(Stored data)
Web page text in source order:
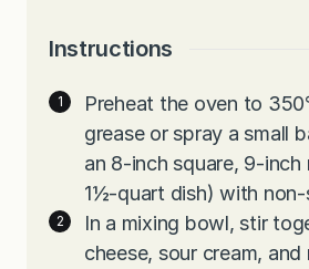
Instructions
Preheat the oven to
grease or spray a small
an 8-inch square, 9-inch
1½-quart dish) with non-
In a mixing bowl, stir
cheese, sour cream, and
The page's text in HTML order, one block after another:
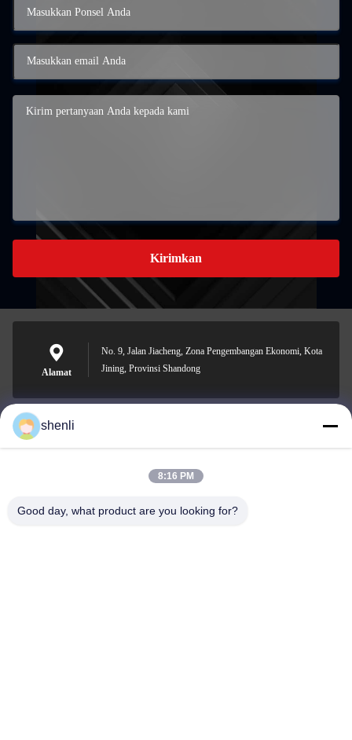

TRY IT: Word for word, reproduce all of the entries above and omit the pictures.

ANSWER FOR THIS EXERCISE:
Web page text in source order:
Instructions
Preheat the oven to
grease or spray a small
an 8-inch square, 9-inch
1½-quart dish) with non-
In a mixing bowl, stir
cheese, sour cream, and
The page's text in HTML order, one block after another:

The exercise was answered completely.